TASK ITEM: Range to output from the entries below: the line containing "Personal Situation" through the line containing "and camaraderie—forge the". Set it down exactly, ends included, nothing else.

DATA TO PROCESS:
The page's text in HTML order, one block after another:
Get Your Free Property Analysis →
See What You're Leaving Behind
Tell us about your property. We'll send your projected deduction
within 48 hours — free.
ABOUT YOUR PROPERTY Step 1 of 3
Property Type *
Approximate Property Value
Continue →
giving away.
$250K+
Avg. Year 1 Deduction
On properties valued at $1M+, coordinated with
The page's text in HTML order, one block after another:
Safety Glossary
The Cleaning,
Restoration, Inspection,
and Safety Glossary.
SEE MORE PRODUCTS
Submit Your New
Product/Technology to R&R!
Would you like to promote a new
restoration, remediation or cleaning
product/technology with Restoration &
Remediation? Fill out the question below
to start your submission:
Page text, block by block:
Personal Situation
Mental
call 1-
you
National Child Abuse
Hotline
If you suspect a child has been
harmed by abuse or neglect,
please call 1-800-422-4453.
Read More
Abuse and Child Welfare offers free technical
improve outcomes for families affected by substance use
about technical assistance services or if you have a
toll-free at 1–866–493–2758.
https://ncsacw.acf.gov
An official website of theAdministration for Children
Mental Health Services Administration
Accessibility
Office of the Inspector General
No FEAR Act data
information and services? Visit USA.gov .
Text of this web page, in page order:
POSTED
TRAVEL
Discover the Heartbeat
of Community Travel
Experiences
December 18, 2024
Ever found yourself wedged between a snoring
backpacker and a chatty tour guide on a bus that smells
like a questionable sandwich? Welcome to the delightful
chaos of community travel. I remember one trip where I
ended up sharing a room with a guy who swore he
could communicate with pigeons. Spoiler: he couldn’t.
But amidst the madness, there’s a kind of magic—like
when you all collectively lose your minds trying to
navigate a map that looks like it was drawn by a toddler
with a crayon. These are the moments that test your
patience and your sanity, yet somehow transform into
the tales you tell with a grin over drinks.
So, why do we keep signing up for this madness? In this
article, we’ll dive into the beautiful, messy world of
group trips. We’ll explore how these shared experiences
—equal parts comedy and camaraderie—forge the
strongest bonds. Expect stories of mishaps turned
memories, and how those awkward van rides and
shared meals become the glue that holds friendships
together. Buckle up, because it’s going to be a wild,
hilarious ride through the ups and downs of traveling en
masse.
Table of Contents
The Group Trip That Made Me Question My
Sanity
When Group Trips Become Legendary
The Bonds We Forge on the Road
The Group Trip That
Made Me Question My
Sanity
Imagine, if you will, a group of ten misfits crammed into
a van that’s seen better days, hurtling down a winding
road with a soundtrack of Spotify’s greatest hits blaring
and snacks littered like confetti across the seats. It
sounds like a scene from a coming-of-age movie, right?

EXERCISE RESULT:
Personal Situation
Mental
call 1-
you
National Child Abuse
Hotline
If you suspect a child has been
harmed by abuse or neglect,
please call 1-800-422-4453.
Read More
Abuse and Child Welfare offers free technical
improve outcomes for families affected by substance use
about technical assistance services or if you have a
toll-free at 1–866–493–2758.
https://ncsacw.acf.gov
An official website of theAdministration for Children
Mental Health Services Administration
Accessibility
Office of the Inspector General
No FEAR Act data
information and services? Visit USA.gov .
Text of this web page, in page order:
POSTED
TRAVEL
Discover the Heartbeat
of Community Travel
Experiences
December 18, 2024
Ever found yourself wedged between a snoring
backpacker and a chatty tour guide on a bus that smells
like a questionable sandwich? Welcome to the delightful
chaos of community travel. I remember one trip where I
ended up sharing a room with a guy who swore he
could communicate with pigeons. Spoiler: he couldn’t.
But amidst the madness, there’s a kind of magic—like
when you all collectively lose your minds trying to
navigate a map that looks like it was drawn by a toddler
with a crayon. These are the moments that test your
patience and your sanity, yet somehow transform into
the tales you tell with a grin over drinks.
So, why do we keep signing up for this madness? In this
article, we’ll dive into the beautiful, messy world of
group trips. We’ll explore how these shared experiences
—equal parts comedy and camaraderie—forge the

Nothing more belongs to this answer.